### Requirement
Using the records that follow, tally the lines containing the word "such" and state only the count.

Collection entries

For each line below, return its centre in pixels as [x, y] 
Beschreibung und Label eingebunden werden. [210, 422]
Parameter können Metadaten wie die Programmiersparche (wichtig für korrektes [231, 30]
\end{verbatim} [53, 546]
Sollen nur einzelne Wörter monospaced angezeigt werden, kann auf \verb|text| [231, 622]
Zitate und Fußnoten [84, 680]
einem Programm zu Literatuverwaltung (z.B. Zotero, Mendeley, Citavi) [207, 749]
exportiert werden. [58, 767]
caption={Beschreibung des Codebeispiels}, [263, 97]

* * *

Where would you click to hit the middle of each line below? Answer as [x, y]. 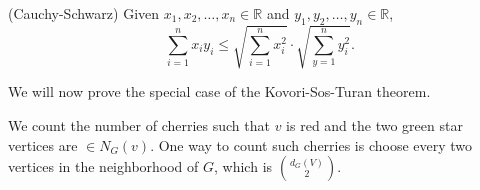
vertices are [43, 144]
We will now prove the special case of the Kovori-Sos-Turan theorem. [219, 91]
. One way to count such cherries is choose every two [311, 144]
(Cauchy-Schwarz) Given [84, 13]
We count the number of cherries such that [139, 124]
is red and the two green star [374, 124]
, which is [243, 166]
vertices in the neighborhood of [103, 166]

### Response
2